** Your goal **
Provide again, from the entries below, every line from the one containing "Seattleite Shannon had" through the one containing "Both are pretty", exactly as written, and no other line.

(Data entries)
········

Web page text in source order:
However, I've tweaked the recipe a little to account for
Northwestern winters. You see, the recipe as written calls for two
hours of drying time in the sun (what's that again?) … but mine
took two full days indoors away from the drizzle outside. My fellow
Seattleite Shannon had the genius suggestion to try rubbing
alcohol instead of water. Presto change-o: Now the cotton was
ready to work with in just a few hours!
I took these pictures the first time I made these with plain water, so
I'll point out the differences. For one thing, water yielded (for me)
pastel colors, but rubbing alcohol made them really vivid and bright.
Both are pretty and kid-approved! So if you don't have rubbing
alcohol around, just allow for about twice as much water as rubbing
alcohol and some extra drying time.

········

** Solution **
Seattleite Shannon had the genius suggestion to try rubbing
alcohol instead of water. Presto change-o: Now the cotton was
ready to work with in just a few hours!
I took these pictures the first time I made these with plain water, so
I'll point out the differences. For one thing, water yielded (for me)
pastel colors, but rubbing alcohol made them really vivid and bright.
Both are pretty and kid-approved! So if you don't have rubbing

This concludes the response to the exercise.